# The task
Your answer must repeat all of the entries word for word, without any images.

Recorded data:

= Beginning of Section =

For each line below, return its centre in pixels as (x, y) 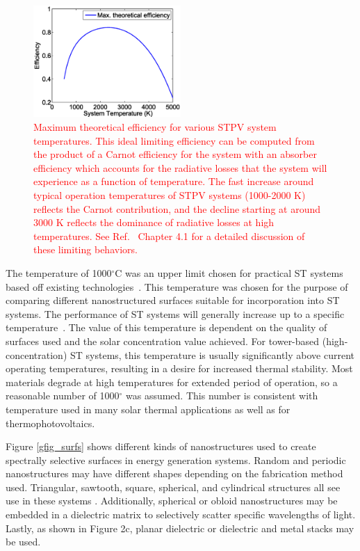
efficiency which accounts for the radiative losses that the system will (180, 167)
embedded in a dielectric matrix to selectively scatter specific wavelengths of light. (181, 514)
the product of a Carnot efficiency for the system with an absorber (175, 154)
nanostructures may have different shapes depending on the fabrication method (174, 473)
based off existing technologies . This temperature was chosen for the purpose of (177, 286)
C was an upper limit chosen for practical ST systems (229, 272)
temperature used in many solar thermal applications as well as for (148, 409)
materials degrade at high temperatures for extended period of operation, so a (172, 382)
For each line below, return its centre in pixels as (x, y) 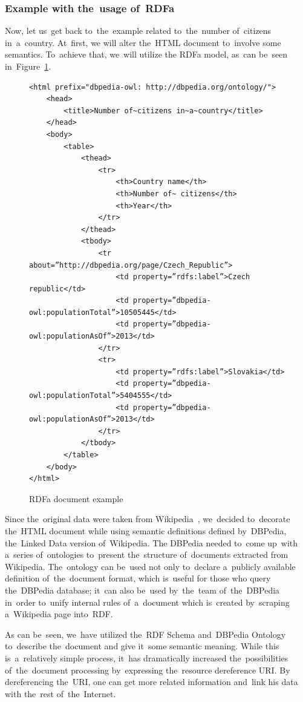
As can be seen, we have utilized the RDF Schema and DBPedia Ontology (145, 634)
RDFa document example (76, 498)
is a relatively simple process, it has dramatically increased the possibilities (147, 657)
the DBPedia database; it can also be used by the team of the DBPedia (142, 590)
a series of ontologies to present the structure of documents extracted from (147, 555)
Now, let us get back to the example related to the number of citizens (138, 31)
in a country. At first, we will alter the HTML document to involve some (143, 42)
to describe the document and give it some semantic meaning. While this (142, 646)
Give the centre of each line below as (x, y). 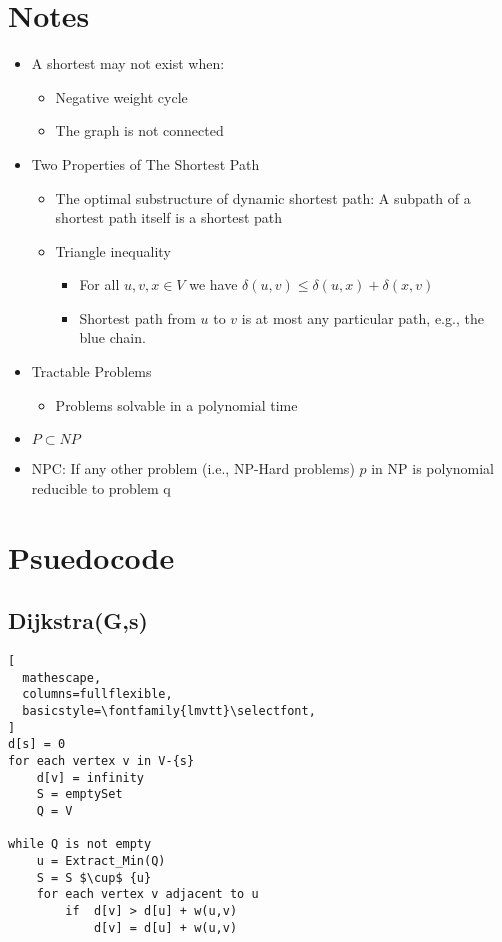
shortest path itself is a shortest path (169, 217)
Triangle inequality (113, 250)
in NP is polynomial (433, 468)
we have (213, 284)
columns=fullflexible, (97, 694)
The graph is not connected (139, 130)
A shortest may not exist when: (128, 63)
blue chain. (112, 337)
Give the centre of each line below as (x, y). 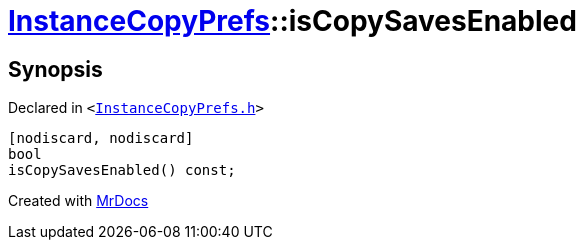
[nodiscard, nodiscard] (101, 138)
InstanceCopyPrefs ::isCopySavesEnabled (292, 21)
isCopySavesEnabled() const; (122, 170)
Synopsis (55, 69)
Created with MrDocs (78, 201)
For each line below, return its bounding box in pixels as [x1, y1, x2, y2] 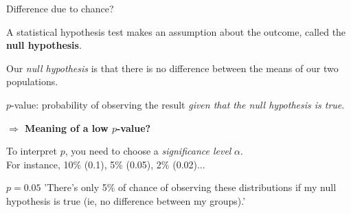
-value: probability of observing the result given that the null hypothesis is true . [11, 97, 345, 111]
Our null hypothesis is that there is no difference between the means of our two [6, 60, 339, 75]
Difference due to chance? [6, 1, 114, 15]
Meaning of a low [25, 120, 109, 135]
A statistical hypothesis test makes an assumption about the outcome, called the [6, 24, 346, 38]
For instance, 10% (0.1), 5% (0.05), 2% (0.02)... [6, 157, 205, 171]
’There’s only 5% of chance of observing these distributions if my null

= End of Section =

# Your response
For each line below, return its centre in pixels as (x, y) 
efficiency which accounts for the radiative losses that the system will (180, 167)
embedded in a dielectric matrix to selectively scatter specific wavelengths of light. (181, 514)
the product of a Carnot efficiency for the system with an absorber (175, 154)
nanostructures may have different shapes depending on the fabrication method (174, 473)
based off existing technologies . This temperature was chosen for the purpose of (177, 286)
C was an upper limit chosen for practical ST systems (229, 272)
temperature used in many solar thermal applications as well as for (148, 409)
materials degrade at high temperatures for extended period of operation, so a (172, 382)
For each line below, return its centre in pixels as (x, y) 
As can be seen, we have utilized the RDF Schema and DBPedia Ontology (145, 634)
RDFa document example (76, 498)
is a relatively simple process, it has dramatically increased the possibilities (147, 657)
the DBPedia database; it can also be used by the team of the DBPedia (142, 590)
a series of ontologies to present the structure of documents extracted from (147, 555)
Now, let us get back to the example related to the number of citizens (138, 31)
in a country. At first, we will alter the HTML document to involve some (143, 42)
to describe the document and give it some semantic meaning. While this (142, 646)
Give the centre of each line below as (x, y). 
shortest path itself is a shortest path (169, 217)
Triangle inequality (113, 250)
in NP is polynomial (433, 468)
we have (213, 284)
columns=fullflexible, (97, 694)
The graph is not connected (139, 130)
A shortest may not exist when: (128, 63)
blue chain. (112, 337)
Give the centre of each line below as (x, y). 
[nodiscard, nodiscard] (101, 138)
InstanceCopyPrefs ::isCopySavesEnabled (292, 21)
isCopySavesEnabled() const; (122, 170)
Synopsis (55, 69)
Created with MrDocs (78, 201)
For each line below, return its bounding box in pixels as [x1, y1, x2, y2] 
-value: probability of observing the result given that the null hypothesis is true . [11, 97, 345, 111]
Our null hypothesis is that there is no difference between the means of our two [6, 60, 339, 75]
Difference due to chance? [6, 1, 114, 15]
Meaning of a low [25, 120, 109, 135]
A statistical hypothesis test makes an assumption about the outcome, called the [6, 24, 346, 38]
For instance, 10% (0.1), 5% (0.05), 2% (0.02)... [6, 157, 205, 171]
’There’s only 5% of chance of observing these distributions if my null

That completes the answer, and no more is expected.